(Stored items)
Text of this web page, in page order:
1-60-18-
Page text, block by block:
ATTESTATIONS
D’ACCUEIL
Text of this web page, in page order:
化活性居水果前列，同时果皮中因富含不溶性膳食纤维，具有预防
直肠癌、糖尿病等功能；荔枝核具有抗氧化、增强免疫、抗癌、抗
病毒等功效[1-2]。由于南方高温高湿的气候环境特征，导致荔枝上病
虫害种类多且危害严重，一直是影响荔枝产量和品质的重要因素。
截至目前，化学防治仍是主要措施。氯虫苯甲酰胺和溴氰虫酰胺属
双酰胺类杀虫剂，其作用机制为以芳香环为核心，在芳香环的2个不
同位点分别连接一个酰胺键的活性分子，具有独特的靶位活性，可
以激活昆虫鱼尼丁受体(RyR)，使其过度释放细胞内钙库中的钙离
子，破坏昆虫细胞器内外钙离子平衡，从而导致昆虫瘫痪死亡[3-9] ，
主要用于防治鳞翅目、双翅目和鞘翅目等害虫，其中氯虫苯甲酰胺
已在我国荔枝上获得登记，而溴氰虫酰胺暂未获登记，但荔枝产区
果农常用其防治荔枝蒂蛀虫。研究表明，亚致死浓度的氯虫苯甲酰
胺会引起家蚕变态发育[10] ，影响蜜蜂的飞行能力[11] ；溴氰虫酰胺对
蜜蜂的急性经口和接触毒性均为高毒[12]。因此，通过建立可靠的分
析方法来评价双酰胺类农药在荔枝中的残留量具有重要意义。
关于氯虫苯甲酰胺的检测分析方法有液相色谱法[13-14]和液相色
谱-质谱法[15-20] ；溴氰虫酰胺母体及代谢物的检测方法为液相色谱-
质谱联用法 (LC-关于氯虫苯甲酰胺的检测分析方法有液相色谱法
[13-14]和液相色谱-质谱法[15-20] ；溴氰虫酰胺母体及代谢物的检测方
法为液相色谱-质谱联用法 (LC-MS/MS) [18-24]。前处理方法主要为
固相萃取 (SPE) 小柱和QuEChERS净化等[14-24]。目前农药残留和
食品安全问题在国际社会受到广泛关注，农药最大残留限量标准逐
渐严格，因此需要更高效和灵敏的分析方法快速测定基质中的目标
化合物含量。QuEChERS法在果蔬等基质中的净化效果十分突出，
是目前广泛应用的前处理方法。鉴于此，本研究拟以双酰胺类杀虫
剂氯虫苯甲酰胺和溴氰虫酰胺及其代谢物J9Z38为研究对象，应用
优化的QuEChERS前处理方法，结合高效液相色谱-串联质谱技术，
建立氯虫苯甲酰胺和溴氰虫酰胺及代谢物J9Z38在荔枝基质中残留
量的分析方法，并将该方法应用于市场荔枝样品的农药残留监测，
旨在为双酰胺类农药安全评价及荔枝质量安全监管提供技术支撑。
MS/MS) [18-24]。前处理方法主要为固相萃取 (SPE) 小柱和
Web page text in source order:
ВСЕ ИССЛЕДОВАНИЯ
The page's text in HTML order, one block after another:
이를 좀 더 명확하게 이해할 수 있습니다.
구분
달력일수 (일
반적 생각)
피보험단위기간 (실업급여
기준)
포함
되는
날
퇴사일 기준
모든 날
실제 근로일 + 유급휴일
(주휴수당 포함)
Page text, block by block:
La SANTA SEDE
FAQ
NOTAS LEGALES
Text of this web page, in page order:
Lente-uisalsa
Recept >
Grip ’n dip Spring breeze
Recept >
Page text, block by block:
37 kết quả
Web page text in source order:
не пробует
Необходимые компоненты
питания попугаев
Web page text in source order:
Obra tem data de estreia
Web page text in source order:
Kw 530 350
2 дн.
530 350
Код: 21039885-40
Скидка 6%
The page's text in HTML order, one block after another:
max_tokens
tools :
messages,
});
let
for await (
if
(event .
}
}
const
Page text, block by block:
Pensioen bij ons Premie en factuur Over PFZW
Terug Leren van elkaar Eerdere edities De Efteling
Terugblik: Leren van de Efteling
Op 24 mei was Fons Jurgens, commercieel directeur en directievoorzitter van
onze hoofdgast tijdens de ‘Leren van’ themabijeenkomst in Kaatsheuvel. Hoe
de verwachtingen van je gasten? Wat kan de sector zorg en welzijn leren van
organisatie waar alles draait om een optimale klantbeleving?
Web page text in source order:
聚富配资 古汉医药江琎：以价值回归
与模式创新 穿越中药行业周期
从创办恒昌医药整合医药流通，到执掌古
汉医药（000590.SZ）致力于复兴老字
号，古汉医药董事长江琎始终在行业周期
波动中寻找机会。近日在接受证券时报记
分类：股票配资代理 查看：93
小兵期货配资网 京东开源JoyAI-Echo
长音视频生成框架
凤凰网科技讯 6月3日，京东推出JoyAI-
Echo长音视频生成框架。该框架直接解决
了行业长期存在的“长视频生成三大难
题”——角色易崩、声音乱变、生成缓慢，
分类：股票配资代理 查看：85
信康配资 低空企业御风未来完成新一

▶ [TO DO]:
Every entry should be duplicated exactly as written.

▶ [EXERCISE ANSWER]:
Text of this web page, in page order:
1-60-18-
Page text, block by block:
ATTESTATIONS
D’ACCUEIL
Text of this web page, in page order:
化活性居水果前列，同时果皮中因富含不溶性膳食纤维，具有预防
直肠癌、糖尿病等功能；荔枝核具有抗氧化、增强免疫、抗癌、抗
病毒等功效[1-2]。由于南方高温高湿的气候环境特征，导致荔枝上病
虫害种类多且危害严重，一直是影响荔枝产量和品质的重要因素。
截至目前，化学防治仍是主要措施。氯虫苯甲酰胺和溴氰虫酰胺属
双酰胺类杀虫剂，其作用机制为以芳香环为核心，在芳香环的2个不
同位点分别连接一个酰胺键的活性分子，具有独特的靶位活性，可
以激活昆虫鱼尼丁受体(RyR)，使其过度释放细胞内钙库中的钙离
子，破坏昆虫细胞器内外钙离子平衡，从而导致昆虫瘫痪死亡[3-9] ，
主要用于防治鳞翅目、双翅目和鞘翅目等害虫，其中氯虫苯甲酰胺
已在我国荔枝上获得登记，而溴氰虫酰胺暂未获登记，但荔枝产区
果农常用其防治荔枝蒂蛀虫。研究表明，亚致死浓度的氯虫苯甲酰
胺会引起家蚕变态发育[10] ，影响蜜蜂的飞行能力[11] ；溴氰虫酰胺对
蜜蜂的急性经口和接触毒性均为高毒[12]。因此，通过建立可靠的分
析方法来评价双酰胺类农药在荔枝中的残留量具有重要意义。
关于氯虫苯甲酰胺的检测分析方法有液相色谱法[13-14]和液相色
谱-质谱法[15-20] ；溴氰虫酰胺母体及代谢物的检测方法为液相色谱-
质谱联用法 (LC-关于氯虫苯甲酰胺的检测分析方法有液相色谱法
[13-14]和液相色谱-质谱法[15-20] ；溴氰虫酰胺母体及代谢物的检测方
法为液相色谱-质谱联用法 (LC-MS/MS) [18-24]。前处理方法主要为
固相萃取 (SPE) 小柱和QuEChERS净化等[14-24]。目前农药残留和
食品安全问题在国际社会受到广泛关注，农药最大残留限量标准逐
渐严格，因此需要更高效和灵敏的分析方法快速测定基质中的目标
化合物含量。QuEChERS法在果蔬等基质中的净化效果十分突出，
是目前广泛应用的前处理方法。鉴于此，本研究拟以双酰胺类杀虫
剂氯虫苯甲酰胺和溴氰虫酰胺及其代谢物J9Z38为研究对象，应用
优化的QuEChERS前处理方法，结合高效液相色谱-串联质谱技术，
建立氯虫苯甲酰胺和溴氰虫酰胺及代谢物J9Z38在荔枝基质中残留
量的分析方法，并将该方法应用于市场荔枝样品的农药残留监测，
旨在为双酰胺类农药安全评价及荔枝质量安全监管提供技术支撑。
MS/MS) [18-24]。前处理方法主要为固相萃取 (SPE) 小柱和
Web page text in source order:
ВСЕ ИССЛЕДОВАНИЯ
The page's text in HTML order, one block after another:
이를 좀 더 명확하게 이해할 수 있습니다.
구분
달력일수 (일
반적 생각)
피보험단위기간 (실업급여
기준)
포함
되는
날
퇴사일 기준
모든 날
실제 근로일 + 유급휴일
(주휴수당 포함)
Page text, block by block:
La SANTA SEDE
FAQ
NOTAS LEGALES
Text of this web page, in page order:
Lente-uisalsa
Recept >
Grip ’n dip Spring breeze
Recept >
Page text, block by block:
37 kết quả
Web page text in source order:
не пробует
Необходимые компоненты
питания попугаев
Web page text in source order:
Obra tem data de estreia
Web page text in source order:
Kw 530 350
2 дн.
530 350
Код: 21039885-40
Скидка 6%
The page's text in HTML order, one block after another:
max_tokens
tools :
messages,
});
let
for await (
if
(event .
}
}
const
Page text, block by block:
Pensioen bij ons Premie en factuur Over PFZW
Terug Leren van elkaar Eerdere edities De Efteling
Terugblik: Leren van de Efteling
Op 24 mei was Fons Jurgens, commercieel directeur en directievoorzitter van
onze hoofdgast tijdens de ‘Leren van’ themabijeenkomst in Kaatsheuvel. Hoe
de verwachtingen van je gasten? Wat kan de sector zorg en welzijn leren van
organisatie waar alles draait om een optimale klantbeleving?
Web page text in source order:
聚富配资 古汉医药江琎：以价值回归
与模式创新 穿越中药行业周期
从创办恒昌医药整合医药流通，到执掌古
汉医药（000590.SZ）致力于复兴老字
号，古汉医药董事长江琎始终在行业周期
波动中寻找机会。近日在接受证券时报记
分类：股票配资代理 查看：93
小兵期货配资网 京东开源JoyAI-Echo
长音视频生成框架
凤凰网科技讯 6月3日，京东推出JoyAI-
Echo长音视频生成框架。该框架直接解决
了行业长期存在的“长视频生成三大难
题”——角色易崩、声音乱变、生成缓慢，
分类：股票配资代理 查看：85
信康配资 低空企业御风未来完成新一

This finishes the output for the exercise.